Les critiques maghrébins restent certes particulièrement attentifs aux problématiques posées dans les cinématographies nationales et leurs implications historiques et sociales locales. Mais, leur approche puise sa grille et ses outils dans la pensée européenne. Et c’est précisément cette même configuration hybride du discours critique qui préside, elle aussi, à la conception et à la genèse du film maghrébin. En effet, les films maghrébins de l’actuelle décennie par exemple abordent avec courage les sujets liés aux mutations auxquelles fait face notre région, tels que le terrorisme, l’émigration clandestine, l’injustice sociale, l’évolution des mœurs, les effets de la mondialisation ou encore le rapport avec les racines culturelles. Mais dans tous ces films, les modalités narratives ou l’approche esthétique tissent des liens de parenté avec le cinéma d’auteur européen.

Au gré d’une filiation avec des courants européens comme le néo-réalisme, la Nouvelle vague ou un certain cinéma politique, les cinéastes maghrébins composent des opus d’où sont exclus le «star système», le film d’action ou d’aventure ou encore la comédie musicale, etc.

Nous, les Maghrébins, nous habitons une région frontalière. Nous avons nos racines dans l’identité arabo-africaine, mais en même temps, nous sommes en commerce ininterrompu avec nos voisins de la rive nord de la Méditerranée.

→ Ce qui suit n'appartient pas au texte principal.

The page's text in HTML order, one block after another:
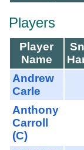
Players
Player
Name
Andrew
Carle
Anthony
Carroll
(C)
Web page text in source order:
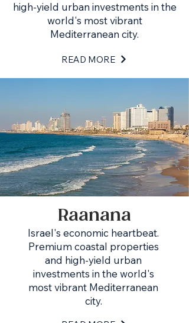
high-yield urban investments in the
world's most vibrant
Mediterranean city.
READ MORE
Raanana
Israel's economic heartbeat.
Premium coastal properties
and high-yield urban
investments in the world's
most vibrant Mediterranean
city.
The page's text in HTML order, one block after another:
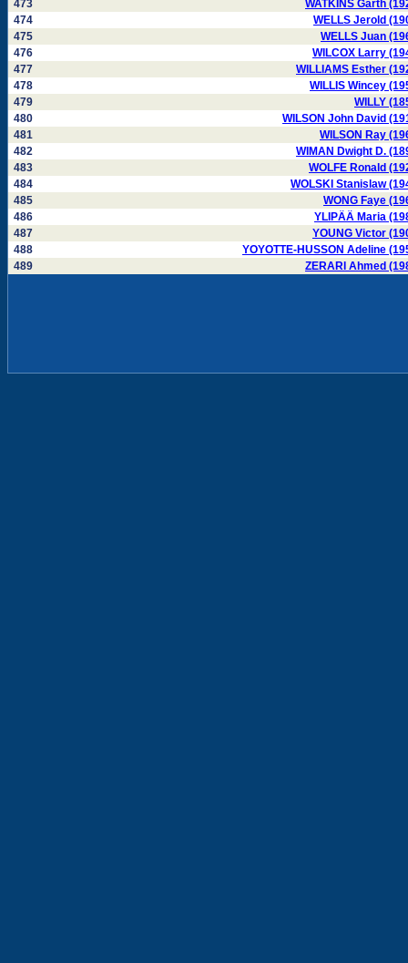
473
WATKINS Garth
474
WELLS Jerold
475
WELLS Juan
476
WILCOX Larry
477
WILLIAMS Esther
478
WILLIS Wincey
479
WILLY
480
WILSON John David
481
WILSON Ray
482
WIMAN Dwight D.
483
WOLFE Ronald
484
WOLSKI Stanislaw
485
WONG Faye
486
YLIPÄÄ Maria
487
YOUNG Victor
488
YOYOTTE-HUSSON Adeline
489
ZERARI Ahmed
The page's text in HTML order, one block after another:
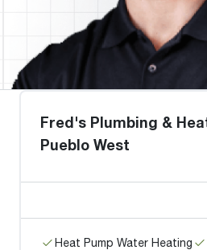
Fred's Plumbing &
Pueblo West
Heat Pump Water Heating
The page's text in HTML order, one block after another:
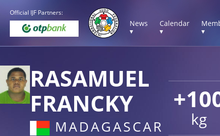
Official IJF Partners:
News
▾
Calendar
▾
▾
kg
RASAMUEL
FRANCKY
MADAGASCAR
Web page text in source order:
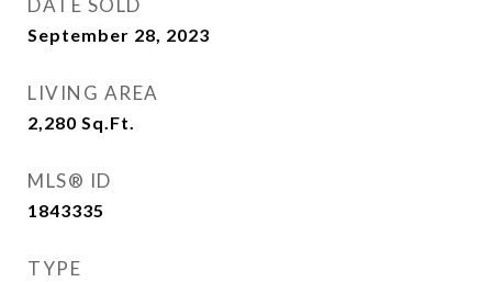
DATE SOLD
September 28, 2023
LIVING AREA
2,280 Sq.Ft.
MLS® ID
1843335
TYPE
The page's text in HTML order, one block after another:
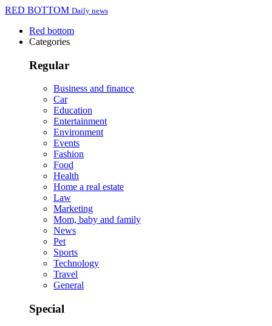
RED BOTTOM Daily news
Red bottom
Categories
Regular
Business and finance
Car
Education
Entertainment
Environment
Events
Fashion
Food
Health
Home a real estate
Law
Marketing
Mom, baby and family
News
Pet
Sports
Technology
Travel
General
Special
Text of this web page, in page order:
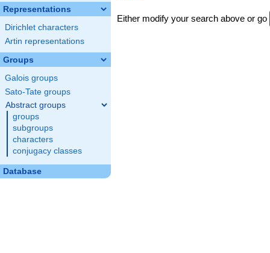
Representations
Dirichlet characters
Artin representations
Groups
Galois groups
Sato-Tate groups
Abstract groups
groups
subgroups
characters
conjugacy classes
Database
Either modify your search above or go
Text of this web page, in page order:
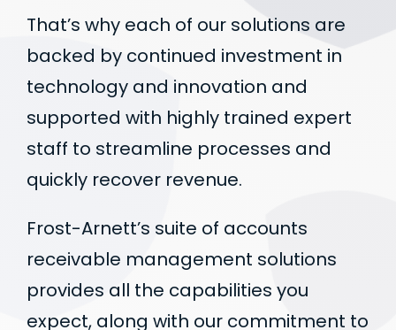
That’s why each of our solutions are
backed by continued investment in
technology and innovation and
supported with highly trained expert
staff to streamline processes and
quickly recover revenue.
Frost-Arnett’s suite of accounts
receivable management solutions
provides all the capabilities you
expect, along with our commitment to
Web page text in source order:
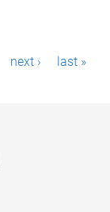
next › last »
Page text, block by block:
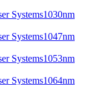
1030nm
1047nm
1053nm
1064nm
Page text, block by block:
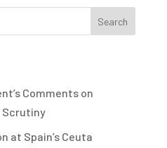
Comments on
Scrutiny
at Spain’s Ceuta
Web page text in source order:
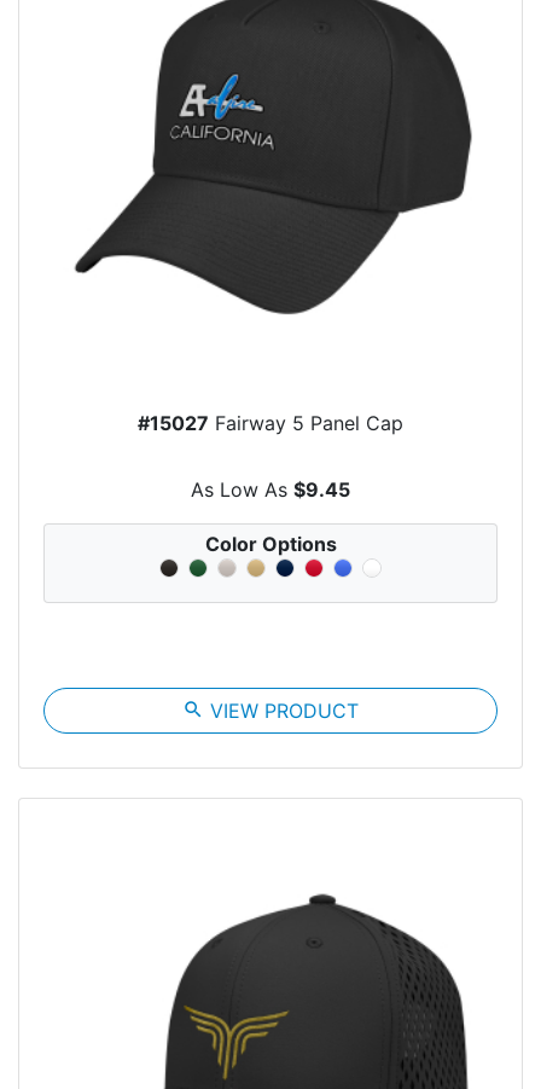
#15027 Fairway 5 Panel Cap
As Low As $9.45
Color Options
search VIEW PRODUCT
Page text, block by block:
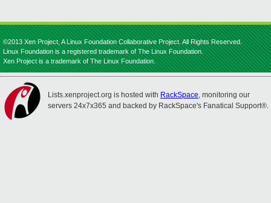
©2013 Xen Project, A Linux Foundation Collaborative Project. All Rights Reserved.
Linux Foundation is a registered trademark of The Linux Foundation.
Xen Project is a trademark of The Linux Foundation.
Lists.xenproject.org is hosted with RackSpace, monitoring our
servers 24x7x365 and backed by RackSpace's Fanatical Support®.
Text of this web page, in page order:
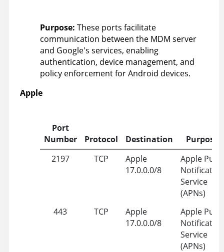
Purpose: These ports facilitate
communication between the MDM server
and Google's services, enabling
authentication, device management, and
policy enforcement for Android devices.
Apple
Port
Number
Protocol Destination
Purpose
2197
TCP
Apple
17.0.0.0/8
Apple Push
Notification
Service
(APNs)
443
TCP
Apple
17.0.0.0/8
Apple Push
Notification
Service
(APNs)
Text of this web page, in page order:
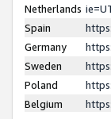
Netherlands
Spain
Germany
Sweden
Poland
Belgium
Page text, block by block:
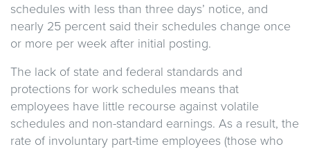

Aussi est-ce pour cette raison que chaque fois que nous voulons appréhender la signification d’un aspect social, historique ou culturel de notre réalité, nous avons besoin d’un ensemble de références, d’une kyrielle d’outils théoriques et d’une armada de formules, en vue de dénouer la complexité de ce que nous faisons ou d’élucider les ressorts de nos désirs et de nos appréhensions.

 

Dépoussiérer la mémoire

Pour l’Américain, en revanche, les choses sont simples et limpides. On catalogue tout, comme des stèles solitaires dans le désert du Nevada. Ce qui explique, dans une certaine mesure, les raisons pour lesquelles le cinéma américain sait raconter des histoires d’une manière transparente, parce que ce cinéma épouse facilement les structures du mythe de l’antiquité, alors que le cinéaste maghrébin (et a fortiori européen) peine à dépoussiérer sa mémoire et à écarter les strates au-dessous desquelles se repose le noyau névralgique de tout l’imaginaire collectif.

Pour tout artiste de la frontière (donc du Maghrébin), la création est un acte archéologique. Pour l’artiste des régions intérieures ou du centre (donc de l’Américain), la création est un acte nostalgique d’un mythe fondateur.

À la faveur de cette rencontre académique, le face-à-face entre «Nous» et «les Autres» nous a permis non seulement de définir nos approches respectives de la chose cinématographique, mais surtout de nous situer, intellectuellement et subjectivement à la fois, par rapport à notre environnement immédiat. Énoncer un avis sur un film, c’est prononcer un avis sur soi-même.